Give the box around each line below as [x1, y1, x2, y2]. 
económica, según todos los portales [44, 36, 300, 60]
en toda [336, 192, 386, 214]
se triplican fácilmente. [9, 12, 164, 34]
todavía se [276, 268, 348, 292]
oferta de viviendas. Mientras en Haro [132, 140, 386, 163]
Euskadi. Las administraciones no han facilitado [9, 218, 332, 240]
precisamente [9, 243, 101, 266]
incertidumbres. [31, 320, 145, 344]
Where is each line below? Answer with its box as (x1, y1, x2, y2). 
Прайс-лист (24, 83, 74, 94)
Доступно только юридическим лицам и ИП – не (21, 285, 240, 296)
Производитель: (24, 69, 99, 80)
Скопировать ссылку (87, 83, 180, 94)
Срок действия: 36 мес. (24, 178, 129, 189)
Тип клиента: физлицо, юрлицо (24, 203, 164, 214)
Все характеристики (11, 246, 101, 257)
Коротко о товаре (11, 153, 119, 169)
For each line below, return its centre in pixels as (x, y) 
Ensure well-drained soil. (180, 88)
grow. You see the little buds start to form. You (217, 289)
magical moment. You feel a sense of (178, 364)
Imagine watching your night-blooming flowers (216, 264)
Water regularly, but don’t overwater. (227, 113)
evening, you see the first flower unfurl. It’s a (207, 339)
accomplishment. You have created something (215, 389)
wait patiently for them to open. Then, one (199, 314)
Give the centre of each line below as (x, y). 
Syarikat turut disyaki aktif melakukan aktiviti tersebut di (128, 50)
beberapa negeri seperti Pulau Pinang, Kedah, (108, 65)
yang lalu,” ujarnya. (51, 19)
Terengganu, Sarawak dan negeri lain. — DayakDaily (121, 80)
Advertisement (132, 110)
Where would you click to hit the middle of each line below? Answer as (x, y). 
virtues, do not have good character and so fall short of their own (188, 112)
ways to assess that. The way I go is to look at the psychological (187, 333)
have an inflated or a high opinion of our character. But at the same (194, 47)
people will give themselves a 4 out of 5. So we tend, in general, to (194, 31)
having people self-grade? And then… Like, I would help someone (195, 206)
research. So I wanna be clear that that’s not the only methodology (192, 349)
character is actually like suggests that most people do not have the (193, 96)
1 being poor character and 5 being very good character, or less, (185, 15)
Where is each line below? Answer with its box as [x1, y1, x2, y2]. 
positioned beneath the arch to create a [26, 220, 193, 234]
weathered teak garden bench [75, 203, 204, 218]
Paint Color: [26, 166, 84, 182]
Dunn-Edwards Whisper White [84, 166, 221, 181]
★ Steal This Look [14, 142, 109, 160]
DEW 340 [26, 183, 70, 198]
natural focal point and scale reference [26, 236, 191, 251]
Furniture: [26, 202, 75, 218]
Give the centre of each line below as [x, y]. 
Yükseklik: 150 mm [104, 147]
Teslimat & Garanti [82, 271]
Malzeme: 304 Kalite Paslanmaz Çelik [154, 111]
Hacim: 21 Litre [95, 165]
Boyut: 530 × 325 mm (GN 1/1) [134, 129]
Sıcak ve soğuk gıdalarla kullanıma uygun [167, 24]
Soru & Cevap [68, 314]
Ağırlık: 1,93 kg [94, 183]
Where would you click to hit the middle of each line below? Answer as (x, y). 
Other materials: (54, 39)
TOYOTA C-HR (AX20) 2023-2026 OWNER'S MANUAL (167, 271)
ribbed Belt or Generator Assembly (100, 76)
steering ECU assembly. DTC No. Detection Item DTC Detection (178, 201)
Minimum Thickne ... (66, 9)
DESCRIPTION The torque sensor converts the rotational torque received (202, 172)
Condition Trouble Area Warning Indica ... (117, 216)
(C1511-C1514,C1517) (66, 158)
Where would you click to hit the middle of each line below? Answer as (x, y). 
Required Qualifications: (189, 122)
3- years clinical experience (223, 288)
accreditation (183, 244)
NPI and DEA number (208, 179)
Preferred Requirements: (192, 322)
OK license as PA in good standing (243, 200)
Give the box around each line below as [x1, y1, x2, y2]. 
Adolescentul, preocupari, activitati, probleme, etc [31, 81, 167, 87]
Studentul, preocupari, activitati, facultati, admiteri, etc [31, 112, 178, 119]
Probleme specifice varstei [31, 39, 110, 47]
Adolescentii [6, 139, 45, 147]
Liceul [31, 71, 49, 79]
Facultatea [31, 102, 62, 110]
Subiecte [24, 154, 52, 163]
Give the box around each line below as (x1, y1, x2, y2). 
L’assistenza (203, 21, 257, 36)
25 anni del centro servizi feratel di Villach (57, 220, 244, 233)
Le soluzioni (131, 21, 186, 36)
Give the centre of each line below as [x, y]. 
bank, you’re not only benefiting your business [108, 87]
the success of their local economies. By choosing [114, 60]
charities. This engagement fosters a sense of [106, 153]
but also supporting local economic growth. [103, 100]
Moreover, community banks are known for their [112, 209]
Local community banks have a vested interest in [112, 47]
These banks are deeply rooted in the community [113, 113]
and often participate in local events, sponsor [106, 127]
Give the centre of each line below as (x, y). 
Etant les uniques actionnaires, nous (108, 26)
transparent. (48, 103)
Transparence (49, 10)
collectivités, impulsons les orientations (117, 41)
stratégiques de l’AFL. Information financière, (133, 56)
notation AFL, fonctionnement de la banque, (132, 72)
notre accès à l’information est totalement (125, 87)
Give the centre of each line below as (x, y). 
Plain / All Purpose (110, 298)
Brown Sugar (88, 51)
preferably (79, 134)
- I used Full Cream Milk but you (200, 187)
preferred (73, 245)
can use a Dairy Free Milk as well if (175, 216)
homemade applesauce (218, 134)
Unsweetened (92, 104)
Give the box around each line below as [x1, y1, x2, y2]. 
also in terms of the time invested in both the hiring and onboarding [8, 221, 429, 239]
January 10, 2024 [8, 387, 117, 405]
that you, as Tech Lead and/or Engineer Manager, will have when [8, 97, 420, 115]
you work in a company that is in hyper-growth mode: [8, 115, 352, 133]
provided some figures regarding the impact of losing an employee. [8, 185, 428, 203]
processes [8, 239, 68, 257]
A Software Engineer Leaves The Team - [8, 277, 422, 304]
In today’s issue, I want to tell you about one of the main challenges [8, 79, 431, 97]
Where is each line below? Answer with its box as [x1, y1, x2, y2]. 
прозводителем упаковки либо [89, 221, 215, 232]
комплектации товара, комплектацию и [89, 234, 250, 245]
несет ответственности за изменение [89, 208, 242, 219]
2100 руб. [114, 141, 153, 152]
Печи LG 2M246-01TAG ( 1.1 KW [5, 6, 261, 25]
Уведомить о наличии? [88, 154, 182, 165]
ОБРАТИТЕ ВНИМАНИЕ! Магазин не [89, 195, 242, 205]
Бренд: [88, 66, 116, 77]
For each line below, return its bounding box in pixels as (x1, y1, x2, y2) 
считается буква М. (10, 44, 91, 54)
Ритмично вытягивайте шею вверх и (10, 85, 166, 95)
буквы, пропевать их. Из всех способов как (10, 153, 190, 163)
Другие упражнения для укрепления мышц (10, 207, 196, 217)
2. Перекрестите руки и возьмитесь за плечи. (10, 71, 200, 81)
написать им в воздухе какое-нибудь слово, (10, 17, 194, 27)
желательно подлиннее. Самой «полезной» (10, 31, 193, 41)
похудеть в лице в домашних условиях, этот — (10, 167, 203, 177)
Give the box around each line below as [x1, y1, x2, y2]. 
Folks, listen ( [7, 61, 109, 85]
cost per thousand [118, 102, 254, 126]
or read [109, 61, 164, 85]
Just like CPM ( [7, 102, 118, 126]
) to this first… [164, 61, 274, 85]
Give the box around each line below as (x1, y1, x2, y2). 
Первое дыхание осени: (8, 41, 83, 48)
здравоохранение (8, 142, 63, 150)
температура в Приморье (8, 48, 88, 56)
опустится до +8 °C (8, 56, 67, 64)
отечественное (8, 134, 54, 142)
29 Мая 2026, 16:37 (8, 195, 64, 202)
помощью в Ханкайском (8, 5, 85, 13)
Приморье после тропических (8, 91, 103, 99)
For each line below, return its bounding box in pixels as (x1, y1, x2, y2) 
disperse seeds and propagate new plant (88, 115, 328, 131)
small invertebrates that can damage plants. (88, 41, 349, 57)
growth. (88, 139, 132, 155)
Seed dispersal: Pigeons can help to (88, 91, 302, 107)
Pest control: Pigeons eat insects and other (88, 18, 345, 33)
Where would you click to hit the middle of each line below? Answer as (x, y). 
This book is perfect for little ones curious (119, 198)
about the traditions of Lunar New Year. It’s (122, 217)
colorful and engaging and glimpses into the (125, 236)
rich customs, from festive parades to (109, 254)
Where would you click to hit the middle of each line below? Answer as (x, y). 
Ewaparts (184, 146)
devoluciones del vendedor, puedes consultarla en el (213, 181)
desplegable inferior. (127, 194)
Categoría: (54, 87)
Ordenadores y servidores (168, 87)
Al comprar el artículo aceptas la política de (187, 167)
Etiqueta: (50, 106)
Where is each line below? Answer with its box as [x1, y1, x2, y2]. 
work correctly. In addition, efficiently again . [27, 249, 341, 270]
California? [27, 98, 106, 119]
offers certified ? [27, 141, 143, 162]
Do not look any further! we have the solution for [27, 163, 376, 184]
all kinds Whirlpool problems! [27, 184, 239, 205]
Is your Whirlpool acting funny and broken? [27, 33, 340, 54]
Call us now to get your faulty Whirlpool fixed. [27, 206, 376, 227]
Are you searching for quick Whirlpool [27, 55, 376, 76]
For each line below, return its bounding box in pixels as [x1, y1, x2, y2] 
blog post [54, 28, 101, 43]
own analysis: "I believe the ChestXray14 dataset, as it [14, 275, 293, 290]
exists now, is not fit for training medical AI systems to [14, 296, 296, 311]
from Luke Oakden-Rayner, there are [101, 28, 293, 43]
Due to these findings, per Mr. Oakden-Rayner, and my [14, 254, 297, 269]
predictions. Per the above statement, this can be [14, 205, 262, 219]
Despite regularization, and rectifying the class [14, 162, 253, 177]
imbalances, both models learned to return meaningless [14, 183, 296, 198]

EXERCISE INSTRUCTIONS —
All that should be written out is the stretch of lines above between the one holding "Sıcak ve soğuk" and the one holding "Minimum Thickne ... (66, 9)", inclusive, exactly as given.

OUTPUT —
Sıcak ve soğuk gıdalarla kullanıma uygun [167, 24]
Soru & Cevap [68, 314]
Ağırlık: 1,93 kg [94, 183]
Where would you click to hit the middle of each line below? Answer as (x, y). 
Other materials: (54, 39)
TOYOTA C-HR (AX20) 2023-2026 OWNER'S MANUAL (167, 271)
ribbed Belt or Generator Assembly (100, 76)
steering ECU assembly. DTC No. Detection Item DTC Detection (178, 201)
Minimum Thickne ... (66, 9)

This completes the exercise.